Content starts

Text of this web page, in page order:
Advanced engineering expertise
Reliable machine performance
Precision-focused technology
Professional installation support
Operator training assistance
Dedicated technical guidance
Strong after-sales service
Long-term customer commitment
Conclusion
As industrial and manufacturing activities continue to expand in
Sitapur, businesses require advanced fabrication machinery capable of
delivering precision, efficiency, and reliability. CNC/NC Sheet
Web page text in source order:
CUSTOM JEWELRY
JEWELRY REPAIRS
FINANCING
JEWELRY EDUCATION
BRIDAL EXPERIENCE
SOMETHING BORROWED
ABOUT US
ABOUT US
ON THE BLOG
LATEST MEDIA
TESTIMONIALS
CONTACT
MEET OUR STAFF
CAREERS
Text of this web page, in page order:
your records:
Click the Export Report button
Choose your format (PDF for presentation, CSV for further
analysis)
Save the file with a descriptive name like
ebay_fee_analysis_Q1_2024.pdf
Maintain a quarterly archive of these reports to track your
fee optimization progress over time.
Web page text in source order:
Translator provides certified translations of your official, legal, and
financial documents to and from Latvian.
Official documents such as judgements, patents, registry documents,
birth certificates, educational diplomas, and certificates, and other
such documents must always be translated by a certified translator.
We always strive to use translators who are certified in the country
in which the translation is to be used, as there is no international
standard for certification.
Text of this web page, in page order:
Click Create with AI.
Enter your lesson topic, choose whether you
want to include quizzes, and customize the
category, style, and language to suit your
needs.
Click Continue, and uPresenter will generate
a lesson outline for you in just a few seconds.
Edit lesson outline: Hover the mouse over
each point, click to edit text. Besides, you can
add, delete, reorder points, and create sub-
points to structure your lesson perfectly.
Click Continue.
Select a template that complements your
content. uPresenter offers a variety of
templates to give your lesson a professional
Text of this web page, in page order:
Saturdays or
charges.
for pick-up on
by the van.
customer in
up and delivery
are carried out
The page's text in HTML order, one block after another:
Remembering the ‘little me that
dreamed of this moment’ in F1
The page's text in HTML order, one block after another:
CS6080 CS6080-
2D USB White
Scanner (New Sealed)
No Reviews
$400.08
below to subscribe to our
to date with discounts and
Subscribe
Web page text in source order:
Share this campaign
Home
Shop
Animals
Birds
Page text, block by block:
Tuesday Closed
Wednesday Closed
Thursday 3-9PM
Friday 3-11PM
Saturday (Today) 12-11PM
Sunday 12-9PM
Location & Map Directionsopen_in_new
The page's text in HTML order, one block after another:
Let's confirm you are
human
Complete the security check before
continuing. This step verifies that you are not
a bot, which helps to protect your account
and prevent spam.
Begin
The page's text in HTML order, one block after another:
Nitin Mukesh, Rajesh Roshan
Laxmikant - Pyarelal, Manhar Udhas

Content ends

- [WHAT IS REQUIRED]: Please return the data above exactly as given.

- [RESULT OF THE EXERCISE]:
Text of this web page, in page order:
Advanced engineering expertise
Reliable machine performance
Precision-focused technology
Professional installation support
Operator training assistance
Dedicated technical guidance
Strong after-sales service
Long-term customer commitment
Conclusion
As industrial and manufacturing activities continue to expand in
Sitapur, businesses require advanced fabrication machinery capable of
delivering precision, efficiency, and reliability. CNC/NC Sheet
Web page text in source order:
CUSTOM JEWELRY
JEWELRY REPAIRS
FINANCING
JEWELRY EDUCATION
BRIDAL EXPERIENCE
SOMETHING BORROWED
ABOUT US
ABOUT US
ON THE BLOG
LATEST MEDIA
TESTIMONIALS
CONTACT
MEET OUR STAFF
CAREERS
Text of this web page, in page order:
your records:
Click the Export Report button
Choose your format (PDF for presentation, CSV for further
analysis)
Save the file with a descriptive name like
ebay_fee_analysis_Q1_2024.pdf
Maintain a quarterly archive of these reports to track your
fee optimization progress over time.
Web page text in source order:
Translator provides certified translations of your official, legal, and
financial documents to and from Latvian.
Official documents such as judgements, patents, registry documents,
birth certificates, educational diplomas, and certificates, and other
such documents must always be translated by a certified translator.
We always strive to use translators who are certified in the country
in which the translation is to be used, as there is no international
standard for certification.
Text of this web page, in page order:
Click Create with AI.
Enter your lesson topic, choose whether you
want to include quizzes, and customize the
category, style, and language to suit your
needs.
Click Continue, and uPresenter will generate
a lesson outline for you in just a few seconds.
Edit lesson outline: Hover the mouse over
each point, click to edit text. Besides, you can
add, delete, reorder points, and create sub-
points to structure your lesson perfectly.
Click Continue.
Select a template that complements your
content. uPresenter offers a variety of
templates to give your lesson a professional
Text of this web page, in page order:
Saturdays or
charges.
for pick-up on
by the van.
customer in
up and delivery
are carried out
The page's text in HTML order, one block after another:
Remembering the ‘little me that
dreamed of this moment’ in F1
The page's text in HTML order, one block after another:
CS6080 CS6080-
2D USB White
Scanner (New Sealed)
No Reviews
$400.08
below to subscribe to our
to date with discounts and
Subscribe
Web page text in source order:
Share this campaign
Home
Shop
Animals
Birds
Page text, block by block:
Tuesday Closed
Wednesday Closed
Thursday 3-9PM
Friday 3-11PM
Saturday (Today) 12-11PM
Sunday 12-9PM
Location & Map Directionsopen_in_new
The page's text in HTML order, one block after another:
Let's confirm you are
human
Complete the security check before
continuing. This step verifies that you are not
a bot, which helps to protect your account
and prevent spam.
Begin
The page's text in HTML order, one block after another:
Nitin Mukesh, Rajesh Roshan
Laxmikant - Pyarelal, Manhar Udhas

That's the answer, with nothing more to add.